Sytuację „Miedzianki” na finiszu rozgrywek skomplikowały porażki z GKS-em Tychy i Odrą Opole.

Z GKS-em Tychy przegraliśmy 2:3, po tym, jak doprowadziliśmy do remisu mimo prowadzenia rywali 2:0 – zauważył Marcin Garuch.

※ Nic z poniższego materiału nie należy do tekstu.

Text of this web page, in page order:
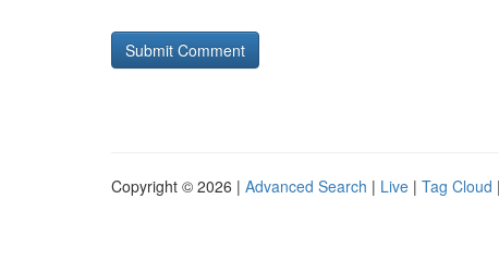
Copyright © 2026 | Advanced Search | Live | Tag Cloud |

– Po słabszej I połowie, w drugiej odsłonie potrafiliśmy zdominować przeciwnika i szkoda, że zaraz po wyrównującej bramce straciliśmy decydującego gola. Ta strata punktów boli, bo dzisiaj jeden punkt dałby nam już inną sytuację w tabeli. Mecz w Opolu bardziej kontrolowaliśmy, jednak nie wykorzystaliśmy sytuacji, które stworzyliśmy sobie przy wyniku 0:0. Później straciliśmy dwie bramki, a przez następne 30 minut stworzyliśmy sobie tyle okazji, że mogliśmy nawet przechylić szalę zwycięstwa na swoją stronę. Zabrakło nam kropki nad „i”. Szkoda tych punktów, jednak jest to już przeszłość. Trzeba się skupić na tym, co przed nami. Najbliższy mecz zagramy z ŁKS-em. Wciąż jesteśmy w grze, dlatego zarówno jako zespół, jak i kibice musimy być jedną drużyną. Wspólnie musimy powalczyć o trzy punkty w tym spotkaniu.

W sobotę legniczanie liczą na wsparcie swoich kibiców z trybun.


Czytaj jeszcze: Niestrawność po Odrze

– Pierwszy mecz z kibicami na stadionie był dla nas pewnym szokiem, bo już odzwyczailiśmy się od gry z naszymi sympatykami – przyznał filigranowy pomocnik Miedzi.

– Kiedy wspierają nas kibice, to wzrasta znaczenie atut własnego boiska, bo niosą zespół nawet w takich trudnych momentach, jak w meczu z GKS-em Tychy. Przy ich wsparciu byliśmy w stanie chociaż na chwilę odwrócić wynik. Mecz w Łodzi pokazał, że jesteśmy w stanie wygrywać z każdym. Teraz to ŁKS przyjeżdża do nas i nie zamierzamy odpuszczać ani na moment. Liczymy, że zdobędziemy trzy punkty, a kibice nam w tym pomogą. Musimy odrobić trzy punkty do Górnika Łęczna, ale nie będziemy patrzeć na inne wyniki. Po prostu musimy w tych meczach punktować i na tym się skupiamy. Jak to wszystko będzie się układać, nie zależy od nas, ale liczę, że w innych spotkaniach dopisze nam szczęście.


Na zdjęciu: Pomocnik Miedzi Marcin Garuch (z lewej) wierzy, że jeszcze nie wszystko stracone.